Collection entries
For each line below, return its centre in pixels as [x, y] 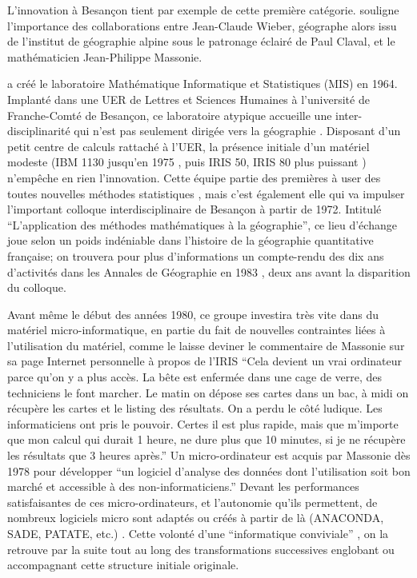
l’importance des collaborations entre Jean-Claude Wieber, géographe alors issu [202, 25]
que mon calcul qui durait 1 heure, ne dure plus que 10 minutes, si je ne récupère [206, 439]
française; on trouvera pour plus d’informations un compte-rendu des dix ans [196, 255]
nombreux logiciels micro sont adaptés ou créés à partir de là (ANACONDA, [196, 518]
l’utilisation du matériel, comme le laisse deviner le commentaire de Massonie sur [206, 345]
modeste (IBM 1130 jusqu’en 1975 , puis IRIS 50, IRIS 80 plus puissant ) [187, 162]
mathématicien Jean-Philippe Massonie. [105, 56]
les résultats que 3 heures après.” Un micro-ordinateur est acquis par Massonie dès [209, 455]
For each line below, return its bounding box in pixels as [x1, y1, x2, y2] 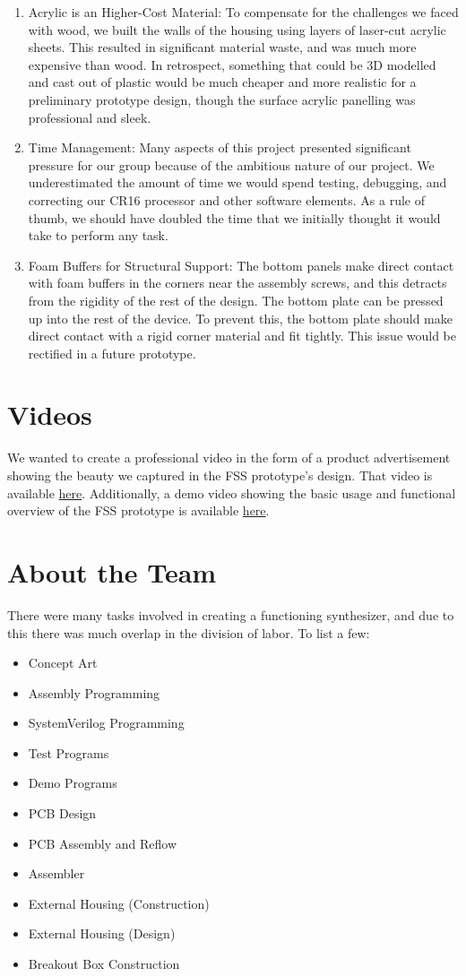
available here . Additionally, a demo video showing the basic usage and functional [7, 483, 456, 502]
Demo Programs [28, 773, 117, 792]
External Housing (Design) [28, 924, 176, 943]
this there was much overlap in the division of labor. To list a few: [7, 623, 370, 642]
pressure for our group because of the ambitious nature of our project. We [28, 155, 435, 174]
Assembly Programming [28, 683, 160, 702]
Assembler [28, 864, 85, 883]
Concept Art [28, 653, 98, 672]
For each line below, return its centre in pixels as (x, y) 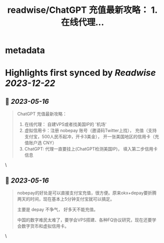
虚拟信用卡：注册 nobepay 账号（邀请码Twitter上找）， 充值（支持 (91, 130)
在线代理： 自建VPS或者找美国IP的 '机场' (66, 124)
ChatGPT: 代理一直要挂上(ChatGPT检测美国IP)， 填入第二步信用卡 (91, 149)
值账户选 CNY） (41, 143)
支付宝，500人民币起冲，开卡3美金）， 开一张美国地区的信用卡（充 (92, 137)
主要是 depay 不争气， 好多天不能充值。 (57, 209)
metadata (25, 50)
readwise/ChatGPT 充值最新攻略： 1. (82, 10)
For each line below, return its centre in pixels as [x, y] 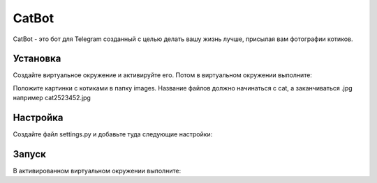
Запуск [30, 154]
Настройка [38, 118]
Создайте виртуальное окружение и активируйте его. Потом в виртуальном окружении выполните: [162, 75]
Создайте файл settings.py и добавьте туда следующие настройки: [113, 134]
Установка [37, 59]
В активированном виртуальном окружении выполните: [97, 171]
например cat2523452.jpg [52, 98]
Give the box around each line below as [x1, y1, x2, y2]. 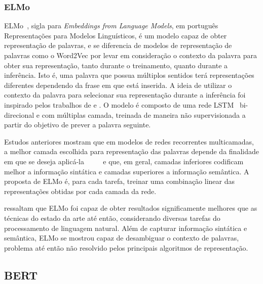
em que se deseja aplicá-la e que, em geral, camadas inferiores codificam [4, 156, 244, 166]
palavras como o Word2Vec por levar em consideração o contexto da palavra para [4, 50, 257, 60]
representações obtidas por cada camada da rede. [4, 185, 157, 196]
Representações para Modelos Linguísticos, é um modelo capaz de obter [4, 30, 227, 40]
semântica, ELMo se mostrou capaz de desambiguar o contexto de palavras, [4, 232, 239, 243]
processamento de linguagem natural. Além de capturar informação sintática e [4, 222, 247, 233]
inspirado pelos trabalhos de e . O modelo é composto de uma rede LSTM [4, 99, 234, 110]
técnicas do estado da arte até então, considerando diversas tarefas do [4, 212, 220, 223]
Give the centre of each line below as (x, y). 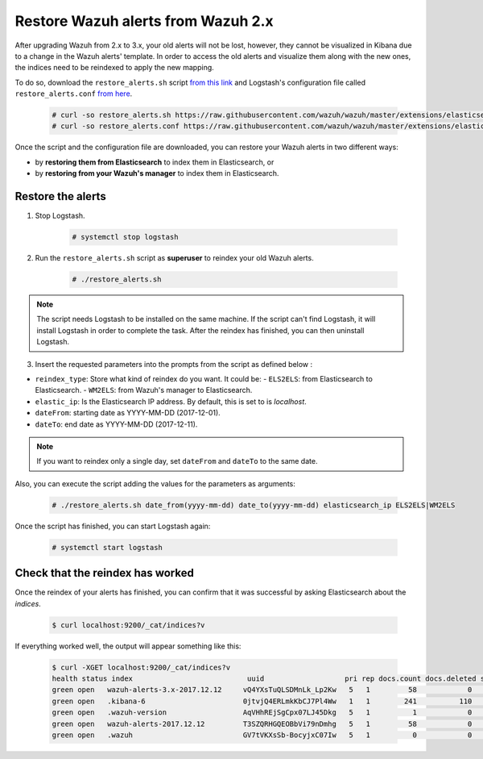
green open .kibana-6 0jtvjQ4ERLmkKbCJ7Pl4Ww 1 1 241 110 (262, 701)
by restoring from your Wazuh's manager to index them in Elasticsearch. (157, 173)
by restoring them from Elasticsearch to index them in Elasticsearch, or (155, 162)
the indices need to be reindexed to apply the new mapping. (115, 68)
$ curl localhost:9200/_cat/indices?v (128, 625)
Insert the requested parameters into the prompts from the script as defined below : (174, 364)
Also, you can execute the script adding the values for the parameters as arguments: (155, 483)
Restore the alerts (60, 196)
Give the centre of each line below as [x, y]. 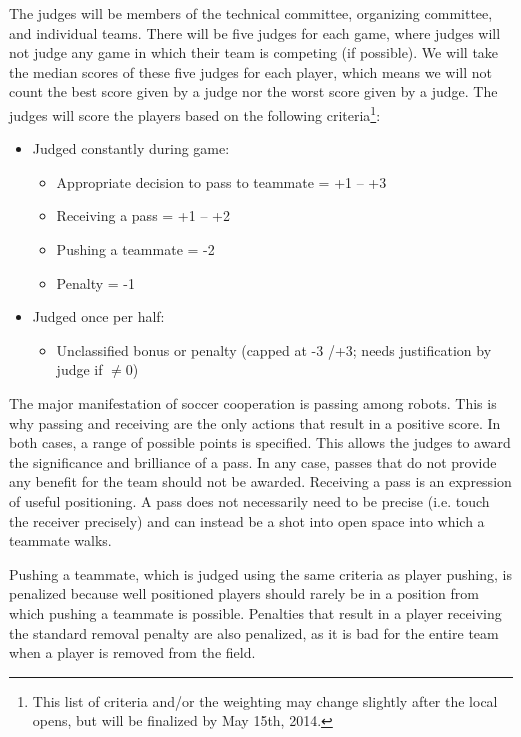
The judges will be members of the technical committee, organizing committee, [251, 13]
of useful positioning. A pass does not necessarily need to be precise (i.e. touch [249, 500]
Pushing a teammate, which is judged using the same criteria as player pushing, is [260, 573]
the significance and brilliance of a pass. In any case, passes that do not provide [253, 461]
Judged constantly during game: [131, 148]
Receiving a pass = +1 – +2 [143, 215]
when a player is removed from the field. [132, 652]
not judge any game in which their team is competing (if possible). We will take [254, 52]
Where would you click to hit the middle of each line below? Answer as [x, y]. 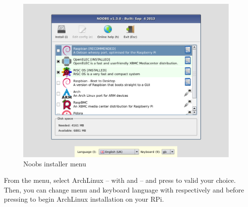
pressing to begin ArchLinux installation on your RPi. [84, 199]
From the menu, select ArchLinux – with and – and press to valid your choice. [120, 180]
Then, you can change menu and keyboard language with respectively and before [124, 189]
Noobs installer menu [55, 164]
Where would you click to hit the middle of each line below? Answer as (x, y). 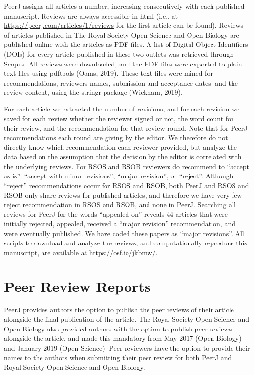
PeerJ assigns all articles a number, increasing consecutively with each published (124, 6)
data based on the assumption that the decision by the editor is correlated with (123, 156)
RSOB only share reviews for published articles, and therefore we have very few (123, 195)
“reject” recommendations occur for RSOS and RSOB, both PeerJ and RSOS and (127, 185)
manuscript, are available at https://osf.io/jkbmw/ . (81, 252)
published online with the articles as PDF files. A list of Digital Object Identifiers (126, 44)
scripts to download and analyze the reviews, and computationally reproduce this (126, 243)
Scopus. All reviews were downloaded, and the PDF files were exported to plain (123, 63)
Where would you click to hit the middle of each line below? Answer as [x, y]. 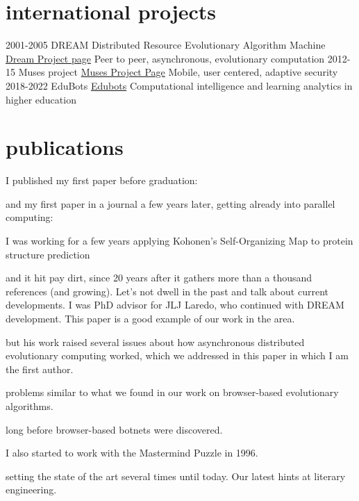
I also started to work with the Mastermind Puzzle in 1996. [132, 453]
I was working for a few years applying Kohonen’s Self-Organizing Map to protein [179, 240]
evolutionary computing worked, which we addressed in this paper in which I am [177, 355]
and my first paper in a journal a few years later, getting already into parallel [170, 203]
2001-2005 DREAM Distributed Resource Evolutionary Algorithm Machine [166, 45]
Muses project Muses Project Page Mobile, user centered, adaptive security [178, 72]
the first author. [40, 369]
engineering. [31, 490]
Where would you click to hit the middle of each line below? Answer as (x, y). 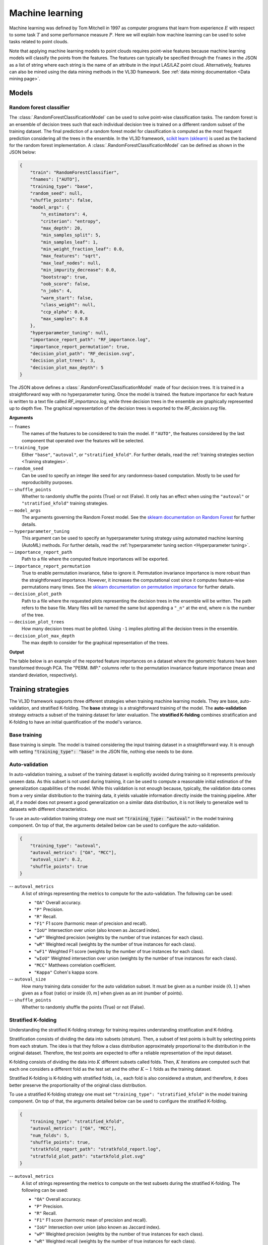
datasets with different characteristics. (48, 809)
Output (17, 652)
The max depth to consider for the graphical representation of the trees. (95, 643)
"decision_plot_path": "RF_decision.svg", (82, 353)
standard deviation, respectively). (43, 675)
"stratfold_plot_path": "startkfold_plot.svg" (88, 1156)
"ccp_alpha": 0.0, (63, 312)
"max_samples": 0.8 (64, 318)
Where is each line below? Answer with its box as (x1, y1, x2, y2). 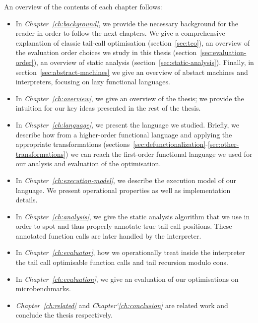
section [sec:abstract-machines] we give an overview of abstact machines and (15, 66, 248, 77)
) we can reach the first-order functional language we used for (65, 148, 253, 159)
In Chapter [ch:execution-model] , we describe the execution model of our (15, 175, 236, 185)
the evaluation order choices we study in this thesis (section (15, 47, 197, 58)
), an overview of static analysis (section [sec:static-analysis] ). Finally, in (33, 57, 254, 67)
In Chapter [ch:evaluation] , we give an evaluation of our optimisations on (15, 273, 239, 284)
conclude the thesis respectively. (15, 310, 113, 320)
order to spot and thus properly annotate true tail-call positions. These (15, 221, 232, 231)
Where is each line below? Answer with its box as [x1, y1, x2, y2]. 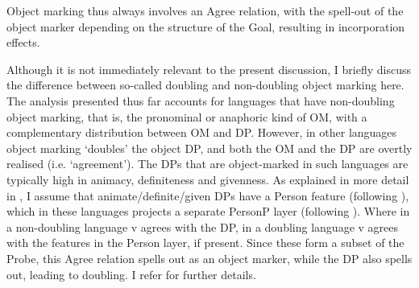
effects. [6, 34, 40, 51]
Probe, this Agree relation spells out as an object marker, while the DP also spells [6, 249, 413, 266]
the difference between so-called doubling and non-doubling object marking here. [6, 76, 404, 93]
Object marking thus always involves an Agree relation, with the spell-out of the [6, 2, 404, 19]
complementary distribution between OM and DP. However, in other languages [6, 124, 397, 141]
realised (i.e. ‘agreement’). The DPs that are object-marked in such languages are [6, 155, 409, 172]
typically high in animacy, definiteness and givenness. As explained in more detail [6, 171, 409, 187]
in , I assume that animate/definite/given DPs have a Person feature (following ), [6, 187, 409, 204]
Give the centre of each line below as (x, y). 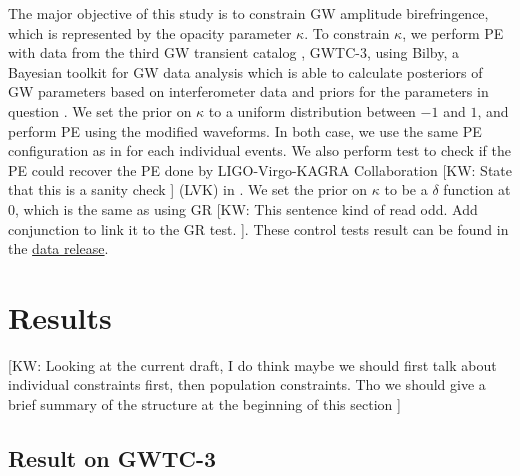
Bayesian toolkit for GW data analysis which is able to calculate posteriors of (245, 71)
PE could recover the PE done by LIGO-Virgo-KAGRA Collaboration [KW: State (260, 169)
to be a (406, 189)
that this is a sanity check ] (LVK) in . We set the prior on (188, 189)
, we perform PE (453, 32)
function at (477, 189)
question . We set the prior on (100, 110)
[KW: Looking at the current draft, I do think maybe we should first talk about (252, 364)
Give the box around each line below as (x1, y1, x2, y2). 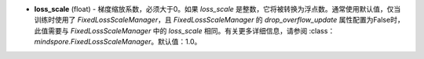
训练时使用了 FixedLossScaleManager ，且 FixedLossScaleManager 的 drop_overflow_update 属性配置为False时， (34, 16, 404, 25)
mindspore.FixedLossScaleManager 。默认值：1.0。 (34, 37, 202, 47)
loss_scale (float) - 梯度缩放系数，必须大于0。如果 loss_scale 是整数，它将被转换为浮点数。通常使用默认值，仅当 (34, 5, 401, 13)
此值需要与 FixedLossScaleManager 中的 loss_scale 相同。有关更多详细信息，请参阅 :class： (34, 26, 335, 35)
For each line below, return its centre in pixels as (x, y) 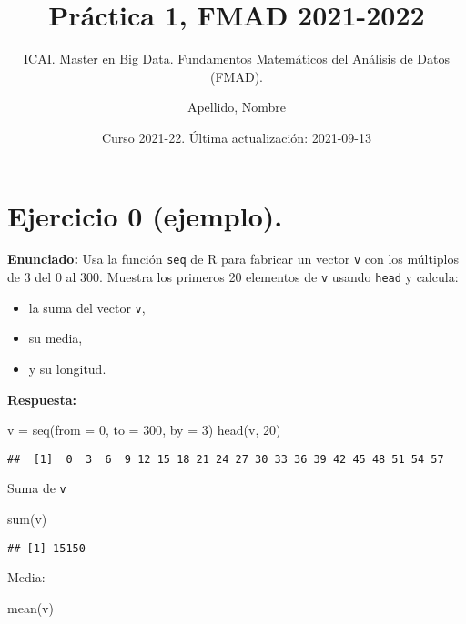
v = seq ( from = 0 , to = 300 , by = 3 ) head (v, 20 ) (144, 430)
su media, (56, 338)
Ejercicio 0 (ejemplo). (145, 215)
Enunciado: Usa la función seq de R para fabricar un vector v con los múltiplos (233, 259)
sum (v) (27, 519)
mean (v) (30, 607)
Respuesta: (42, 399)
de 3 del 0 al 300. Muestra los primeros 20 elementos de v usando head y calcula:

▶ _What this task involves_: Report how many lines in the data include the word "which". Nothing else is needed.

▶ _Exercise output_: 4